Human complex exploration strategies are enriched by noradrenaline-modulated heuristics

  1. Magda Dubois  Is a corresponding author
  2. Johanna Habicht
  3. Jochen Michely
  4. Rani Moran
  5. Ray J Dolan
  6. Tobias U Hauser  Is a corresponding author
  1. Max Planck UCL Centre for Computational Psychiatry and Ageing Research, United Kingdom
  2. Wellcome Trust Centre for Neuroimaging, University College London, United Kingdom
  3. Department of Psychiatry and Psychotherapy, Charité – Universitätsmedizin Berlin, Germany
Research Article
Cite this article as: eLife 2021;10:e59907 doi: 10.7554/eLife.59907
6 figures, 7 tables and 1 additional file

Figures

Figure 1 with 5 supplements
Study design.

In the Maggie’s farm task, subjects had to choose from three bandits (depicted as trees) to maximise an outcome (sum of reward). The rewards (apple size) of each bandit followed a normal distribution with a fixed sampling variance. (a) At the beginning of each trial, subjects were provided with some initial samples on the wooden crate at the bottom of the screen and had to select which bandit they wanted to sample from next. (b) Depending the condition, they could either perform one draw (short horizon) or six draws (long horizon).
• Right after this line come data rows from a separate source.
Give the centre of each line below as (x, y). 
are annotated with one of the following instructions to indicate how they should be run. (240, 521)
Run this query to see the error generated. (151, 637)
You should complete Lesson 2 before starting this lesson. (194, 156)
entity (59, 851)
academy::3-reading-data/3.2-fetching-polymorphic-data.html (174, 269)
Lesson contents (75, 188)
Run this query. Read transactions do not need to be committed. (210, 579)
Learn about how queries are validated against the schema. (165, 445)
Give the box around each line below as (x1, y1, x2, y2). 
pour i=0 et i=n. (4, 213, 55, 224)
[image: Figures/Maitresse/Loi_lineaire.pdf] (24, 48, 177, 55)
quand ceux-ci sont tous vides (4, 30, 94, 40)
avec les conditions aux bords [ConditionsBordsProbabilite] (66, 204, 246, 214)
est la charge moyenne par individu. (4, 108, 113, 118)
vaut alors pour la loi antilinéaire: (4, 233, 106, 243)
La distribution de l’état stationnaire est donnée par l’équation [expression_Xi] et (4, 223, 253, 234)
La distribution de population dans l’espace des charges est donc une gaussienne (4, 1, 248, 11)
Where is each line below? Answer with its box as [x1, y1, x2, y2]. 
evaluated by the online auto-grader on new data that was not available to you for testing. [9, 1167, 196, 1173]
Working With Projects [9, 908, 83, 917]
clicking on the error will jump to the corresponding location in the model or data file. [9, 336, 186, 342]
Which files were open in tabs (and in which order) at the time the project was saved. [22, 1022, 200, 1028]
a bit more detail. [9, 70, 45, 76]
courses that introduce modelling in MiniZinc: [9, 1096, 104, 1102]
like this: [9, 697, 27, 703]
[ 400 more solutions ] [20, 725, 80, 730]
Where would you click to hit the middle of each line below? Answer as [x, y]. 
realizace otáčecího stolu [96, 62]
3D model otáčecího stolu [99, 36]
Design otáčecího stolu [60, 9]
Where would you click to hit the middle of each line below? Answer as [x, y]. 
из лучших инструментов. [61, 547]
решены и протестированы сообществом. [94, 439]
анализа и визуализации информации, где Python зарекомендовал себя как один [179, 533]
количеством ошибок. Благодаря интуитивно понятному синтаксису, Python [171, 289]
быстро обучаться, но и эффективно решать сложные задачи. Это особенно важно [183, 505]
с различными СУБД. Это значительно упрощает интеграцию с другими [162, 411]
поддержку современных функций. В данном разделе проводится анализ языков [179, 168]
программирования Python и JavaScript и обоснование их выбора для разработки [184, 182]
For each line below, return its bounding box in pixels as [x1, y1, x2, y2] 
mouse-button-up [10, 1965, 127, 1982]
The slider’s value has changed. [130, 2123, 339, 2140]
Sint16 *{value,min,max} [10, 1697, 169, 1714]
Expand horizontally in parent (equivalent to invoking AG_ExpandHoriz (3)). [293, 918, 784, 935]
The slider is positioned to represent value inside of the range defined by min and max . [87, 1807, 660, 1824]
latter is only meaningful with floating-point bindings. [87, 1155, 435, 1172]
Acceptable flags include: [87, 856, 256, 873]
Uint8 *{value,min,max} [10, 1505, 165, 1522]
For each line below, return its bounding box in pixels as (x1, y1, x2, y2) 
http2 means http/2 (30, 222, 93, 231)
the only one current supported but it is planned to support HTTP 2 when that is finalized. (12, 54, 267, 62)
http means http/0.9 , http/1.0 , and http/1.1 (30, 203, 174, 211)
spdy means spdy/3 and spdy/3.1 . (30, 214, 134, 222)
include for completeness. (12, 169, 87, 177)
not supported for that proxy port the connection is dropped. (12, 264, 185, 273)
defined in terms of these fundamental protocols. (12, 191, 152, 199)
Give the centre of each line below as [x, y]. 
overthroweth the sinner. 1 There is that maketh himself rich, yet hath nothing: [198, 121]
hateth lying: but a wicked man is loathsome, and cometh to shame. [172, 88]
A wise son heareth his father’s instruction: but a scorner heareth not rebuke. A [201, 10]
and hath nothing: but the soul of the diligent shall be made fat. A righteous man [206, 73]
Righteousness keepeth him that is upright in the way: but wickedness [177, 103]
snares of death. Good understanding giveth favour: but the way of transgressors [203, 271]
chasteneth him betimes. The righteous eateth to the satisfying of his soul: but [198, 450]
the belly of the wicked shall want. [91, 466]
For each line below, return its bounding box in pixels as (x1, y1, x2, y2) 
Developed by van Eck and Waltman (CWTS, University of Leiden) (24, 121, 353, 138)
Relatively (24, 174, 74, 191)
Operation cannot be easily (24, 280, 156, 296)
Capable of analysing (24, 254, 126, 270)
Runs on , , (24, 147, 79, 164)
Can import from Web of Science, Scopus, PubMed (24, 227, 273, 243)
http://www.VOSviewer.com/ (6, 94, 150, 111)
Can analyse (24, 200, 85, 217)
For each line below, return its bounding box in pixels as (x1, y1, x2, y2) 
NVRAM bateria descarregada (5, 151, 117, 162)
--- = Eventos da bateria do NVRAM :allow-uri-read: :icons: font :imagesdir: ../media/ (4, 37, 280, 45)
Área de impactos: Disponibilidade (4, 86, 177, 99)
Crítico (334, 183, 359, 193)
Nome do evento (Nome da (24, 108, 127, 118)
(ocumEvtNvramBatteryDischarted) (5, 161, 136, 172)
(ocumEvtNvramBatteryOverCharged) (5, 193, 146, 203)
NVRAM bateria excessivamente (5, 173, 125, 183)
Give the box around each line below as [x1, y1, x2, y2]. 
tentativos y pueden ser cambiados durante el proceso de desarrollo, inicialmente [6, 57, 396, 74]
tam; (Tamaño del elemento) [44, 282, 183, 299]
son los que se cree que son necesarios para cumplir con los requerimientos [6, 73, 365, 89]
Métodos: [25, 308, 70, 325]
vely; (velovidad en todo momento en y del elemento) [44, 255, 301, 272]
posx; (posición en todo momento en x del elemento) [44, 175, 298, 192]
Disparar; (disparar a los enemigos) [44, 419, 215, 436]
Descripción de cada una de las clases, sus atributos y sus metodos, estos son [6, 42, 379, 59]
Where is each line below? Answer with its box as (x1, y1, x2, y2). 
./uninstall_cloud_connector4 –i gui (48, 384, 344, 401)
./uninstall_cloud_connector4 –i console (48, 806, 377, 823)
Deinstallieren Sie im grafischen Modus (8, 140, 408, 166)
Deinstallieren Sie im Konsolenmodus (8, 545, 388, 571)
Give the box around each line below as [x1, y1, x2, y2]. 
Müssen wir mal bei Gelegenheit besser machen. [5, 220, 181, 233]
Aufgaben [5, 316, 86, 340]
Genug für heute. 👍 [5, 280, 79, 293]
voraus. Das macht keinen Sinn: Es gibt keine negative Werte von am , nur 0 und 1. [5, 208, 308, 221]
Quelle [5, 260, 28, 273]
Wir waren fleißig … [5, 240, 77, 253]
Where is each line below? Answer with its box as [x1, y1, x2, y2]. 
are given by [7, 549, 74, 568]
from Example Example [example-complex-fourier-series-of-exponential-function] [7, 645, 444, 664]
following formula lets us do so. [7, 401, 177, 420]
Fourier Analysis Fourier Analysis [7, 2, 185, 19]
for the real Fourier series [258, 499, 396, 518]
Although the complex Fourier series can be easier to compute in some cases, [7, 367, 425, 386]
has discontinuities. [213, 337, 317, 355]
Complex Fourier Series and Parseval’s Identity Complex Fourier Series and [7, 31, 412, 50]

The empty spaces on the wooden crate (and the sun's position) indicated how many draws they had left. The first draw in both conditions was the main focus of the analysis. (c) In each trial, three bandits were displayed, selected from four possible bandits, with different generative processes that varied in terms of their sample mean and number of initial samples (i.e. samples shown at the beginning of a trial). The ‘certain-standard bandit’ and the ‘standard bandit’ had comparable means but different levels of uncertainty about their expected mean: they provided three and one initial sample, respectively; the ‘low-value bandit’ had a low mean and displayed one initial sample; the ‘novel bandit’ did not show any initial sample and its mean was comparable with that of the standard bandits. (d) Prior to the task, subjects were administered different drugs: 400 mg amisulpride that blocks dopaminergic D2/D3 receptors, 40 mg propranolol to block noradrenergic β-receptors, and inert substances for the placebo group. Different administration times were chosen to comply with the different drug pharmacokinetics (placebo matching the other groups’ administration schedule). (e) Simulating value-free random behaviour with a low vs high model parameter (ϵ) in this task shows that in a high regime, agents choose the low-value bandit more often (left panel; mean ± 1 SD) and are less consistent in their choices when facing identical choice options (right panel). (f) Novelty exploration exclusively promotes choosing choice options for which subjects have no prior information, captured by the ‘novel bandit’ in our task. For details about simulations cf. Materials and methods. For details about the task display Figure 1—figure supplement 1. For simulations of different exploration strategies and their impact of different bandits Figure 1—figure supplement 25.

Figure 1—figure supplement 1
Visualisation of the nine different sizes that the apples could take.

The associated rewards went from 2 (small apple on the left) to 10 (big apple on the right).

Figure 1—figure supplement 2
Comparison of value-based (softmax) and value-free (ϵ-greedy) random exploration.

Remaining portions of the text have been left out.